SLGAN: Style- and Latent-guided Generative Adversarial Network for
Desirable Makeup Transfer and Removal
- URL: http://arxiv.org/abs/2009.07557v3
- Date: Thu, 24 Sep 2020 13:08:51 GMT
- Title: SLGAN: Style- and Latent-guided Generative Adversarial Network for
Desirable Makeup Transfer and Removal
- Authors: Daichi Horita and Kiyoharu Aizawa
- Abstract summary: There are five features to consider when using generative adversarial networks to apply makeup to photos of the human face.
Several related works have been proposed, mainly using generative adversarial networks (GAN)
This paper closes the gap with an innovative style- and latent-guided GAN (SLGAN)

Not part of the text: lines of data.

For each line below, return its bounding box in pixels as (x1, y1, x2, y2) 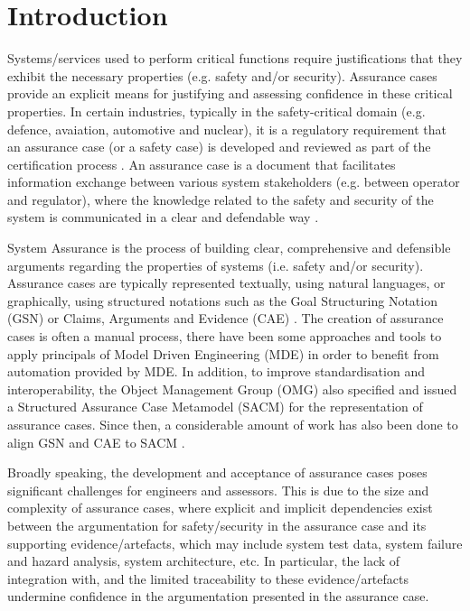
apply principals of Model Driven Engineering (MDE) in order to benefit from (7, 344, 439, 363)
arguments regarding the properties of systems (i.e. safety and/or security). (7, 255, 424, 274)
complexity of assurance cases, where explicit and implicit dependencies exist (7, 498, 433, 517)
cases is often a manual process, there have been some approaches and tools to (7, 327, 442, 346)
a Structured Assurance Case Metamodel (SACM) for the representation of (7, 397, 423, 416)
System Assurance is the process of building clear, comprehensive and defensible (7, 238, 451, 257)
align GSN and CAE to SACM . (7, 432, 185, 451)
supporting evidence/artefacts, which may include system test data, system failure (7, 533, 463, 552)
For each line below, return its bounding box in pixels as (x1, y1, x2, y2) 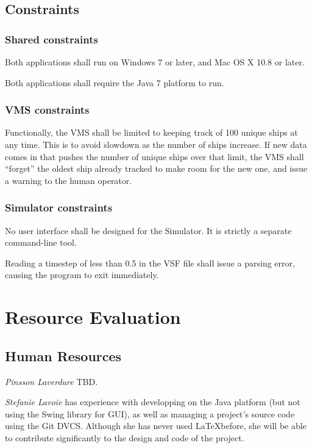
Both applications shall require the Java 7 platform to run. (5, 76, 224, 89)
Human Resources (5, 346, 122, 365)
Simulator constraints (5, 200, 113, 215)
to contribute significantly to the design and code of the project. (5, 431, 244, 444)
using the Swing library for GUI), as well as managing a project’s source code (5, 407, 295, 420)
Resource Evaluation (5, 304, 181, 329)
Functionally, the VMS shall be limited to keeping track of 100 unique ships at (5, 126, 298, 139)
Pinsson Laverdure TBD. (5, 375, 98, 387)
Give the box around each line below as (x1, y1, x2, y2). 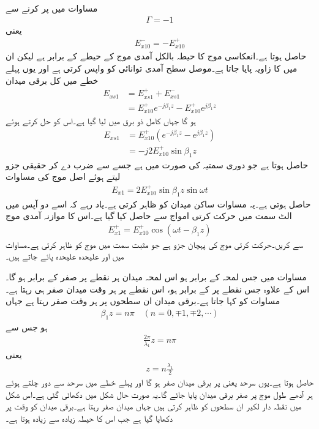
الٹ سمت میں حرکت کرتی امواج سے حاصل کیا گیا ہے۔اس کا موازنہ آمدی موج (6, 209, 292, 222)
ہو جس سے (6, 320, 48, 333)
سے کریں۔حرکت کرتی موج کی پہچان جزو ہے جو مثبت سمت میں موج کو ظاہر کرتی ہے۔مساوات (6, 237, 304, 250)
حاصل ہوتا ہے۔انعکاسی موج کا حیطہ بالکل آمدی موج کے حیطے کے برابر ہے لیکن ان (6, 50, 307, 62)
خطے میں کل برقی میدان (6, 73, 99, 86)
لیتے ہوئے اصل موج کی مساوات (6, 170, 121, 183)
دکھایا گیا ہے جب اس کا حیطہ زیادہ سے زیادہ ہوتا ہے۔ (6, 411, 173, 424)
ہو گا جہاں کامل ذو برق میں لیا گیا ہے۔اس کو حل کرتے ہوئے (6, 114, 196, 127)
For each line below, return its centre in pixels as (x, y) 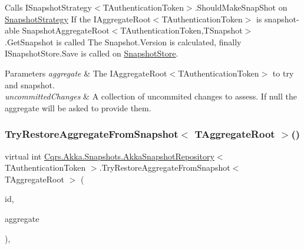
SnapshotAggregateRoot (66, 30)
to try (283, 73)
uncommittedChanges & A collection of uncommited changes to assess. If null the (151, 96)
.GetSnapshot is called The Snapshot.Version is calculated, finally (123, 41)
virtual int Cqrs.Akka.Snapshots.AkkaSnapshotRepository (110, 156)
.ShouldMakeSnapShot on (241, 7)
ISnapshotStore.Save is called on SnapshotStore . (92, 53)
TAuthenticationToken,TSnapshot (181, 30)
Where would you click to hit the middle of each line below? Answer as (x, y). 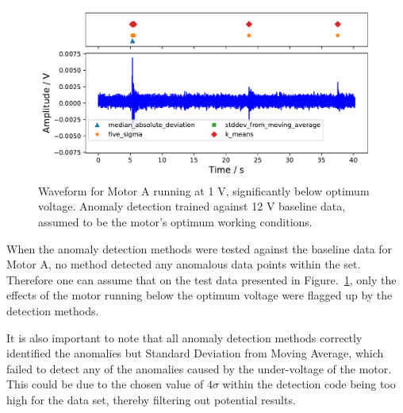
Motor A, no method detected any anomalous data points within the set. (184, 264)
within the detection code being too (309, 384)
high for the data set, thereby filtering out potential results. (151, 399)
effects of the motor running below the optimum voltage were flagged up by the (200, 295)
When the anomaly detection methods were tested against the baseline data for (200, 248)
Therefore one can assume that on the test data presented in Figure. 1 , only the (201, 279)
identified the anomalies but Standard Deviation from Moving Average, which (195, 353)
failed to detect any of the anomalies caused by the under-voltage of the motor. (199, 368)
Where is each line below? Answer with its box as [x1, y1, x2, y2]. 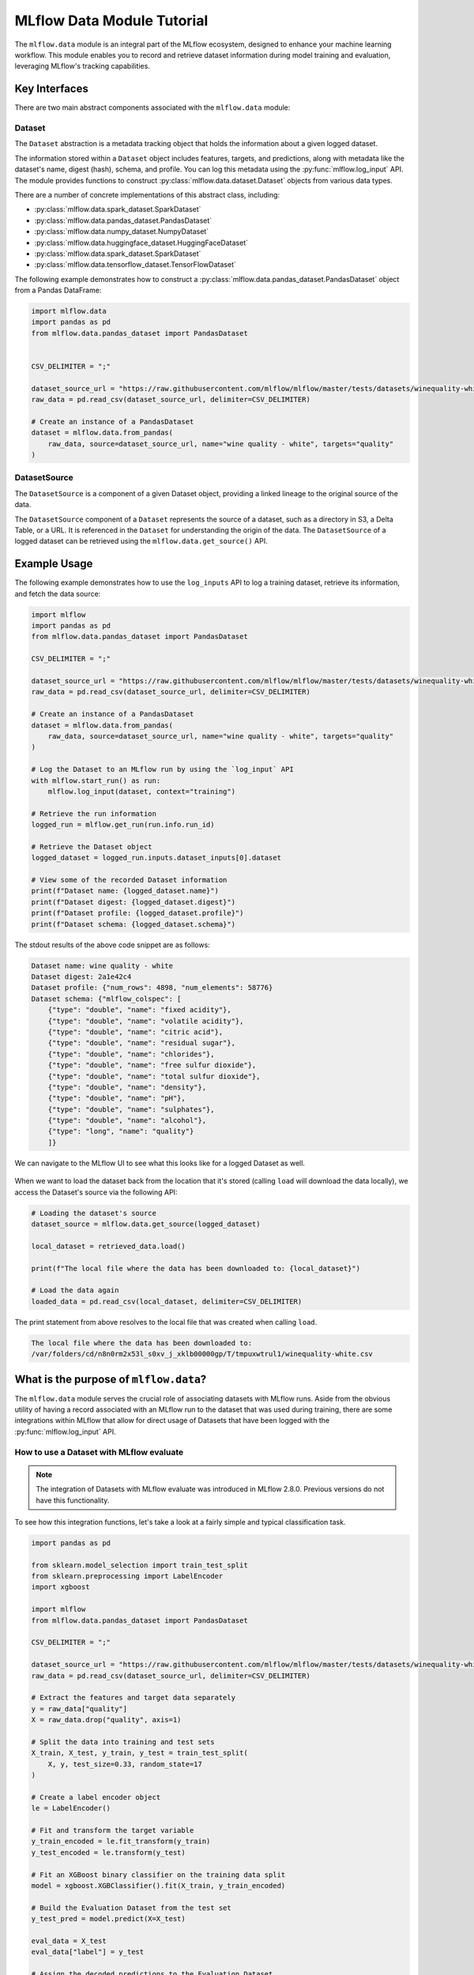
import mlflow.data [31, 307, 107, 316]
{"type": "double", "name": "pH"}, [47, 1094, 186, 1103]
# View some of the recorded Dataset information [31, 875, 228, 885]
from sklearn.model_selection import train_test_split [31, 1560, 248, 1570]
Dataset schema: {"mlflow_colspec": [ [31, 994, 182, 1003]
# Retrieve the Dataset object [31, 842, 153, 851]
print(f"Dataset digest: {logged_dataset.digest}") [31, 897, 236, 906]
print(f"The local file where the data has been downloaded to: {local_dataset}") [31, 1264, 361, 1273]
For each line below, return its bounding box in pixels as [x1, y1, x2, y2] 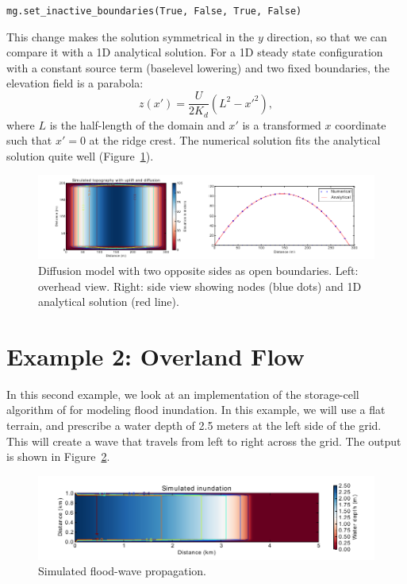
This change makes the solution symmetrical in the [6, 28, 255, 44]
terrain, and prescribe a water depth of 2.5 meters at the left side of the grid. [6, 417, 382, 434]
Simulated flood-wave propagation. [38, 563, 207, 579]
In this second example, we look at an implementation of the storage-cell [6, 385, 359, 402]
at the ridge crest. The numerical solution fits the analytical [89, 132, 381, 149]
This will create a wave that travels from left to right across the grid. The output [6, 432, 401, 449]
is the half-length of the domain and [49, 116, 225, 133]
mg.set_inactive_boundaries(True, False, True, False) [6, 6, 302, 17]
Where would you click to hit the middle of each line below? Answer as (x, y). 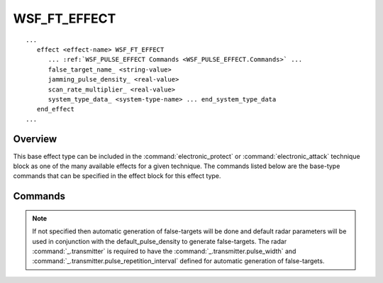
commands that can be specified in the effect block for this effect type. (117, 176)
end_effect (55, 109)
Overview (35, 139)
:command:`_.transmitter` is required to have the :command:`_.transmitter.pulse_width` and (164, 251)
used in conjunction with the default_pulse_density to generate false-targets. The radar (160, 241)
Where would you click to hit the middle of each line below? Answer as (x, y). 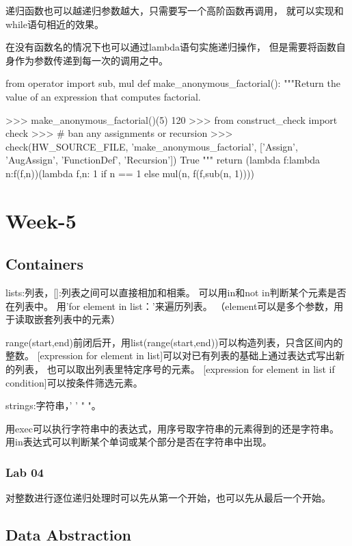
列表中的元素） (86, 319)
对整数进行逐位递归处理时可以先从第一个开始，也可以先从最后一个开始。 (168, 498)
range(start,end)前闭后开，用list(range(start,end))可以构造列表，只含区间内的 (174, 342)
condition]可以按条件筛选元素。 (74, 382)
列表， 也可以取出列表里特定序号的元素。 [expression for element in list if (175, 369)
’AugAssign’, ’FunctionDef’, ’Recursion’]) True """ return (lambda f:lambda (163, 160)
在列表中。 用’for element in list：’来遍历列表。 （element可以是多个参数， (170, 305)
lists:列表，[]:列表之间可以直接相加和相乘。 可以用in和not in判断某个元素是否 (176, 292)

- Score: 44.290305928805836
- License: http://arxiv.org/licenses/nonexclusive-distrib/1.0/
- Abstract: There are five features to consider when using generative adversarial
networks to apply makeup to photos of the human face. These features include
(1) facial components, (2) interactive color adjustments, (3) makeup
variations, (4) robustness to poses and expressions, and the (5) use of
multiple reference images. Several related works have been proposed, mainly
using generative adversarial networks (GAN). Unfortunately, none of them have
addressed all five features simultaneously. This paper closes the gap with an
innovative style- and latent-guided GAN (SLGAN). We provide a novel, perceptual
makeup loss and a style-invariant decoder that can transfer makeup styles based
on histogram matching to avoid the identity-shift problem. In our experiments,
we show that our SLGAN is better than or comparable to state-of-the-art
methods. Furthermore, we show that our proposal can interpolate facial makeup
images to determine the unique features, compare existing methods, and help
users find desirable makeup configurations.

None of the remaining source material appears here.